:: YOUR GOAL ::
Below are the records. Reproduce exactly the lines from the one containing "Page text, block" through the final line, and omit any pictures.

:: ENTRIES SUPPLIED ::
* * * * * * *

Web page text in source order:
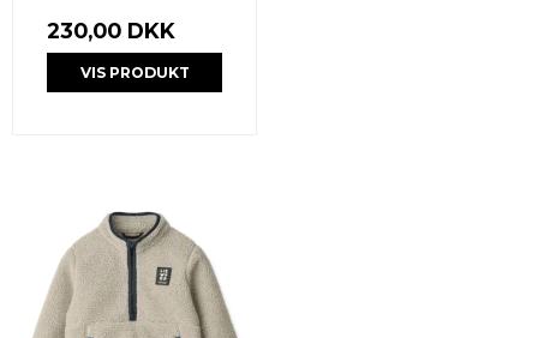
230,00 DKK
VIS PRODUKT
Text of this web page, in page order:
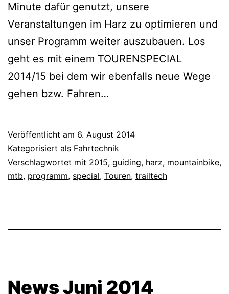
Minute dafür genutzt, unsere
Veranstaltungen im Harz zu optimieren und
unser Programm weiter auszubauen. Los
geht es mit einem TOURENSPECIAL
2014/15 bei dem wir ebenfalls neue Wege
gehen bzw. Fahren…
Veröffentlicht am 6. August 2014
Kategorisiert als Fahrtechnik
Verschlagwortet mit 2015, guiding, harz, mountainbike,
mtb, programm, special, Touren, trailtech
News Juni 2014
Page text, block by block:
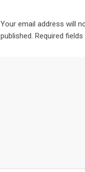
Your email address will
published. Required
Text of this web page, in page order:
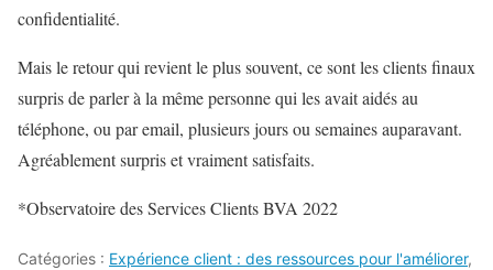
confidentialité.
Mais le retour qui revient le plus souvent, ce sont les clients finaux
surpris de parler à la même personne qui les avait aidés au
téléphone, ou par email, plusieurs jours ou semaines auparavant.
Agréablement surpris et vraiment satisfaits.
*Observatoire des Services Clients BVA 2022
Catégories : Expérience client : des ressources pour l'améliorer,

* * * * * * *

:: THE ANSWER ::
Page text, block by block:
Your email address will
published. Required
Text of this web page, in page order:
confidentialité.
Mais le retour qui revient le plus souvent, ce sont les clients finaux
surpris de parler à la même personne qui les avait aidés au
téléphone, ou par email, plusieurs jours ou semaines auparavant.
Agréablement surpris et vraiment satisfaits.
*Observatoire des Services Clients BVA 2022
Catégories : Expérience client : des ressources pour l'améliorer,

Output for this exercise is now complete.